In response to the declaration mentioned above, the RBI issued a Discussion Paper on January 22, 2021, requesting comments from industry players. The present article examines the RBI’s main recommendations.
There are minimum capital requirements for NBFC firms under Section 45-IA of the RBI Act, 1934. The RBI has set rigorous minimum capital criteria for such shadow banks to guarantee risk reduction in the event of a capital crisis or a lack of liquidity. This was also done with the customer’s best interests in mind and to help the market develop.
In an integrated financial system, the unrestricted development of the NBFC sector, combined with a poor regulatory environment, may create the conditions of systemic risk. In the current environment, the collapse of any big and deeply linked NBFC has the potential to send shocks across the financial system, disrupting even the operations of small and mid-sized NBFCs.

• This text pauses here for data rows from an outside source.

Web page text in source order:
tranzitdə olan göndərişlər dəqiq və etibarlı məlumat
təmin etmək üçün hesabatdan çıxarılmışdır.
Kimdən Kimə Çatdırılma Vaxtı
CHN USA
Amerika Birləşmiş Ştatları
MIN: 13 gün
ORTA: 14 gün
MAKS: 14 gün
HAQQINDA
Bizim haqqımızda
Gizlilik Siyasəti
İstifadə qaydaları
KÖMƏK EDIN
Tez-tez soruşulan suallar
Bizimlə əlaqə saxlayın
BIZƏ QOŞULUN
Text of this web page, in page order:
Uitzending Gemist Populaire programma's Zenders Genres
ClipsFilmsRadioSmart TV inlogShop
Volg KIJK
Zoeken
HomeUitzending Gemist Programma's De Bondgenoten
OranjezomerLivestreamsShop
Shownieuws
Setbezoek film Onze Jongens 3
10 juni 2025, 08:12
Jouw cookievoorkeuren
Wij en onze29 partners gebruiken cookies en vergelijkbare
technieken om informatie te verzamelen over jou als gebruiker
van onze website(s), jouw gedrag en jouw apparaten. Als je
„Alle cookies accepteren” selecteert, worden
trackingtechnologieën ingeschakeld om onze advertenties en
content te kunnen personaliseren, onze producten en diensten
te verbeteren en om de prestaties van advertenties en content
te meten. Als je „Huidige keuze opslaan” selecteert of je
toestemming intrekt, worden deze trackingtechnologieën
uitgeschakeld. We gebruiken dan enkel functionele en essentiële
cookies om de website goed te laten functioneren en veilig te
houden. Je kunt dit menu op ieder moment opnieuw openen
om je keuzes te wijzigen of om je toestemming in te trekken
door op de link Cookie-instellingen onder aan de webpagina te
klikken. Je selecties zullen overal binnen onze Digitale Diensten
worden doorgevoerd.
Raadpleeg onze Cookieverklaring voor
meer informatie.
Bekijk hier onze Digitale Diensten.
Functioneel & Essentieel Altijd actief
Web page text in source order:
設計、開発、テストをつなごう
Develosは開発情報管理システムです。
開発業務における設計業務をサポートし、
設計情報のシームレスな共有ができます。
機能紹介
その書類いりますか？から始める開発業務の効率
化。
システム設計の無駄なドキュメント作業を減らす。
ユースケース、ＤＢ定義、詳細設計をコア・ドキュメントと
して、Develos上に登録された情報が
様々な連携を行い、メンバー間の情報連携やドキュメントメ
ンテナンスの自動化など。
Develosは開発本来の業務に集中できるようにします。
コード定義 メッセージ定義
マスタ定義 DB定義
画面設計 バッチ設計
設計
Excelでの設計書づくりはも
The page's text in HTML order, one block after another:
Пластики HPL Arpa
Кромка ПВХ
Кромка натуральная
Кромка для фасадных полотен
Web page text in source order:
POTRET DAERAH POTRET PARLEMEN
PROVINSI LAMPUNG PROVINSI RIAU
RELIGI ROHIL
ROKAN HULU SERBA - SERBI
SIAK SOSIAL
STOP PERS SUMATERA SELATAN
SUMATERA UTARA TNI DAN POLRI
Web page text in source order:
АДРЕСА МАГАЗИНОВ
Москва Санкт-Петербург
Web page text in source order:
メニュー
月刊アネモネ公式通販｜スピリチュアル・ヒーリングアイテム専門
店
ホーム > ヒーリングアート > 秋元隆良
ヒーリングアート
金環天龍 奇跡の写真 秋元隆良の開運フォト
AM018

The suggested framework of minimum capital requirements for NBFC calls for a scale-based method of regulation. This basically implies that regulatory and supervisory resources will be concentrated mainly on firms that have become too-large-to-fail (TBTF) as a result of their systemic interconnectivity with other financial market players. The principle of proportionality will be used to determine the level of regulation.

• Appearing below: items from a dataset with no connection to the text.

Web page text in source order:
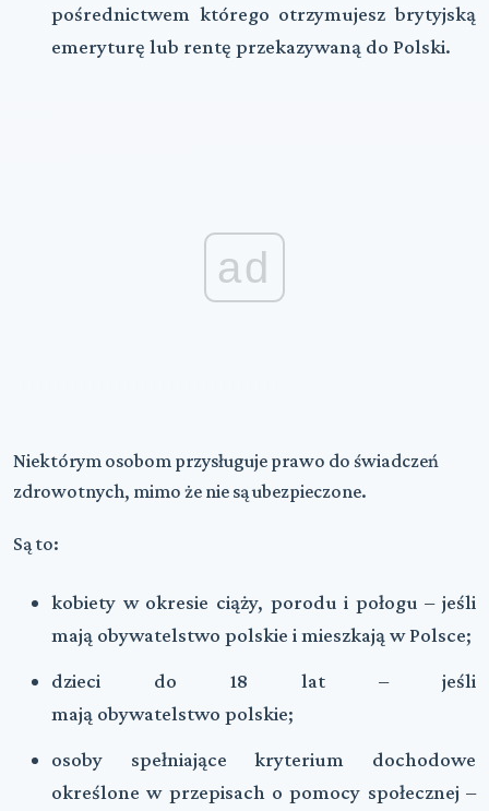
pośrednictwem którego otrzymujesz brytyjską
emeryturę lub rentę przekazywaną do Polski.
ad
Niektórym osobom przysługuje prawo do świadczeń
zdrowotnych, mimo że nie są ubezpieczone.
Są to:
kobiety w okresie ciąży, porodu i połogu – jeśli
mają obywatelstwo polskie i mieszkają w Polsce;
dzieci do 18 lat – jeśli
mają obywatelstwo polskie;
osoby spełniające kryterium dochodowe
określone w przepisach o pomocy społecznej –
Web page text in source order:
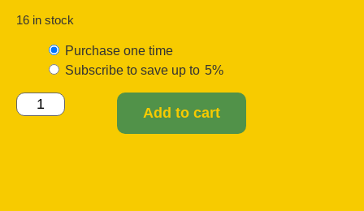
16 in stock
Purchase one time
Subscribe to save up to 5%
Add to cart
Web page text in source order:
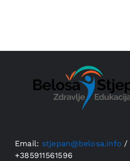
Email: stjepan@belosa.info /
+385911561596
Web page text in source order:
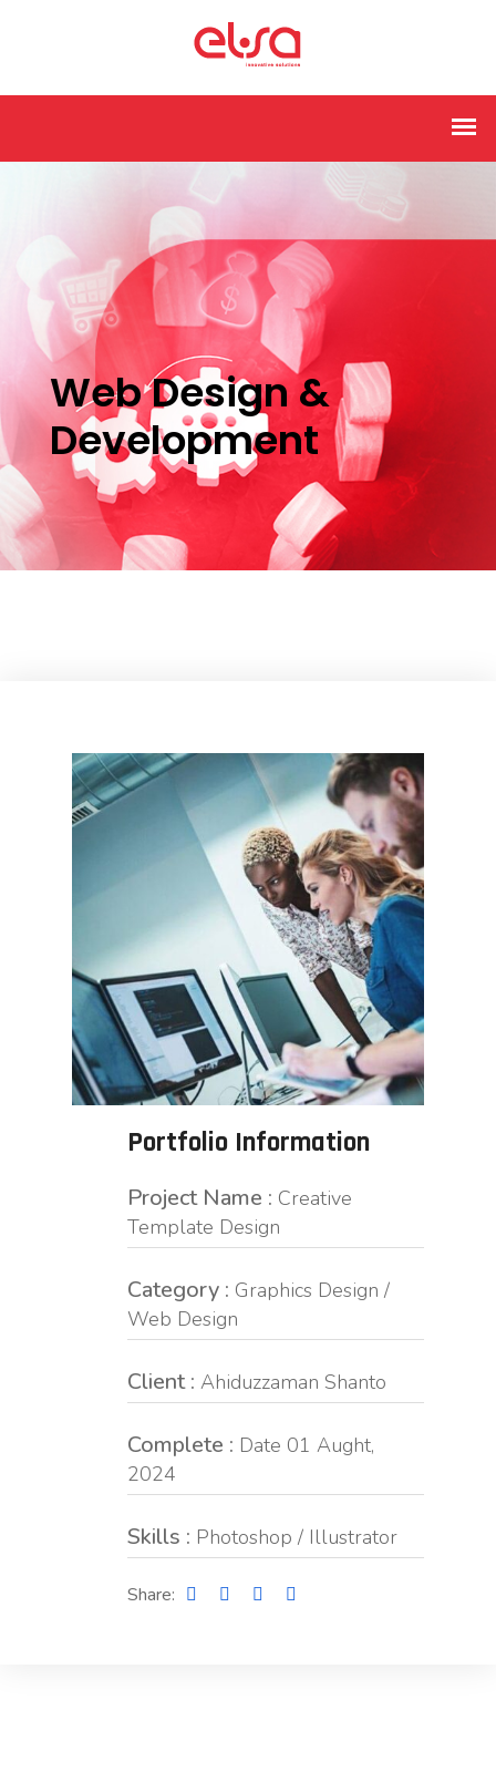
Web Design &
Development
Portfolio Information
Project Name : Creative
Template Design
Category : Graphics Design /
Web Design
Client : Ahiduzzaman Shanto
Complete : Date 01 Aught,
2024
Skills : Photoshop / Illustrator
Share:
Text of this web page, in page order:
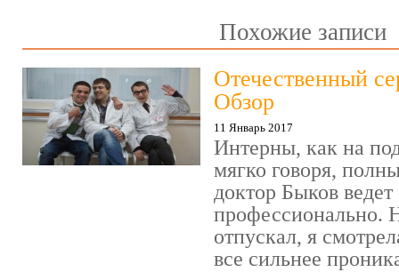
Похожие записи
Отечественный
Обзор
11 Январь 2017
Интерны, как на
мягко говоря,
доктор Быков ведет
профессионально.
отпускал, я
все сильнее
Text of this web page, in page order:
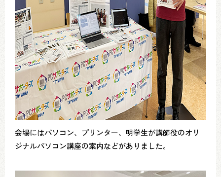
会場にはパソコン、プリンター、明学生が講師役のオリ
ジナルパソコン講座の案内などがありました。
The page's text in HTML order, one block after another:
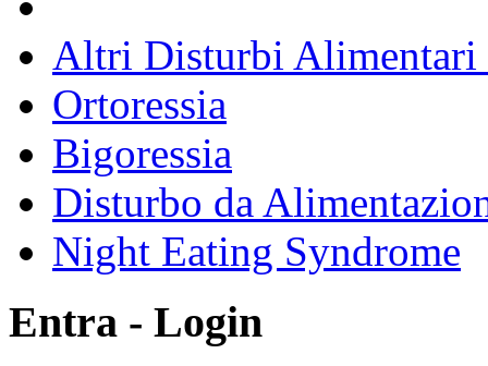
Altri Disturbi Alimentari
Ortoressia
Bigoressia
Disturbo da
Night Eating Syndrome
Entra - Login
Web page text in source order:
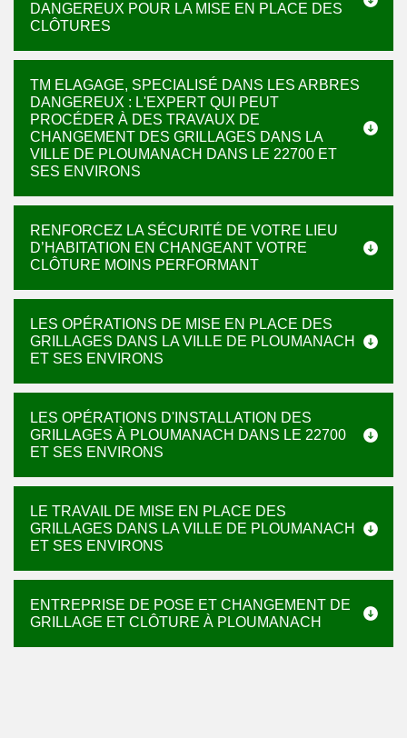
DANGEREUX POUR LA MISE EN PLACE DES
CLÔTURES
TM ELAGAGE, SPECIALISÉ DANS LES ARBRES
DANGEREUX : L'EXPERT QUI PEUT
PROCÉDER À DES TRAVAUX DE
CHANGEMENT DES GRILLAGES DANS LA
VILLE DE PLOUMANACH DANS LE 22700 ET
SES ENVIRONS
RENFORCEZ LA SÉCURITÉ DE VOTRE LIEU
D’HABITATION EN CHANGEANT VOTRE
CLÔTURE MOINS PERFORMANT
LES OPÉRATIONS DE MISE EN PLACE DES
GRILLAGES DANS LA VILLE DE PLOUMANACH
ET SES ENVIRONS
LES OPÉRATIONS D'INSTALLATION DES
GRILLAGES À PLOUMANACH DANS LE 22700
ET SES ENVIRONS
LE TRAVAIL DE MISE EN PLACE DES
GRILLAGES DANS LA VILLE DE PLOUMANACH
ET SES ENVIRONS
ENTREPRISE DE POSE ET CHANGEMENT DE
GRILLAGE ET CLÔTURE À PLOUMANACH

The suggested classification for minimum capital requirements for NBFC from the research is summarised in the figure under:-
CICs, however, is expected to be scrutinised more closely, potentially as a result of a recent major NBFC default. CICs, together with NBFCs presently categorised as systemically important NBFCs (NBFC-ND-SI), deposit-taking NBFCs (NBFC-D), HFCs, IFCs, IDFs, and SPDs, are suggested to be considered Middle Layer NBFCs (NBFC-ML). Despite the fact that CICs and SPDs would go under the Middle Layer of the regulatory pyramid, the present regulations that apply to them will remain in effect.

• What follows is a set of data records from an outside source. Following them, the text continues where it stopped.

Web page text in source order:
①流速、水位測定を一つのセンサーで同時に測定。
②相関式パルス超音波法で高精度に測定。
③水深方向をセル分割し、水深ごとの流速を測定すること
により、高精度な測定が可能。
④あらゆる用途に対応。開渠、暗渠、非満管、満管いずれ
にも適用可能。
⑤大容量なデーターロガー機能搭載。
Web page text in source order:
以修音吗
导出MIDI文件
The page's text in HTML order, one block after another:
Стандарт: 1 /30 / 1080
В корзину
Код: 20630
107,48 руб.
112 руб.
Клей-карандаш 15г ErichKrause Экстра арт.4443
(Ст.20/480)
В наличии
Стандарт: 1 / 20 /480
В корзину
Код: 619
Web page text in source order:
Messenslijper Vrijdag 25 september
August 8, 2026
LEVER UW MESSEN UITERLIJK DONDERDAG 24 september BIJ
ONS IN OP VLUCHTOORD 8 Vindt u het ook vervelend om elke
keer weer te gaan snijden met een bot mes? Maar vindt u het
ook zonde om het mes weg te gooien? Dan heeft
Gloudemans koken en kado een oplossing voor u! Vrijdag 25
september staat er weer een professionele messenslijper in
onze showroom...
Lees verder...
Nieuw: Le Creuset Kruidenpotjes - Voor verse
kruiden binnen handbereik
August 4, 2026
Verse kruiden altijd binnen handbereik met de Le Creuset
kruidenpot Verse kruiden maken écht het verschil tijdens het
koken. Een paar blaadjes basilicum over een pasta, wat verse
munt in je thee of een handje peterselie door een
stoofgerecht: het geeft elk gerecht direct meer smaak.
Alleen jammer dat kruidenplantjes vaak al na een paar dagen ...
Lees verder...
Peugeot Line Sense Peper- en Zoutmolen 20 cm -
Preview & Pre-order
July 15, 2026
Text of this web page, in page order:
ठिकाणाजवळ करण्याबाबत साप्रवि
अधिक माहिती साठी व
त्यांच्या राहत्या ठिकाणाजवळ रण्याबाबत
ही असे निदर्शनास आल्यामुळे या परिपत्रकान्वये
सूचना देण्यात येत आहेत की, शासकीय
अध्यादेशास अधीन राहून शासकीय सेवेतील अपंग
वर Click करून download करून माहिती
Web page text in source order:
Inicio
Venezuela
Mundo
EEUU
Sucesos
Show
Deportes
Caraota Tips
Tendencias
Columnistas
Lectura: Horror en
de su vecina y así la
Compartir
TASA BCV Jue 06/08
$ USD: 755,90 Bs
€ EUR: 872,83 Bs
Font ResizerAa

The proposed framework of minimum capital requirements for NBFC also recommended that the NOF be increased to Rs. 20 crores. Furthermore, in attempt to guarantee a seamless transition, the RBI will set a well-defined timetable for current NBFCs, perhaps, covering 5 years. On the issue of instructions, the higher NOF requirements will be imposed instantly for new registrations.
All NBFCs, even the ones that are not strategically significant, would be eligible for NPA designation based on 90 DPD.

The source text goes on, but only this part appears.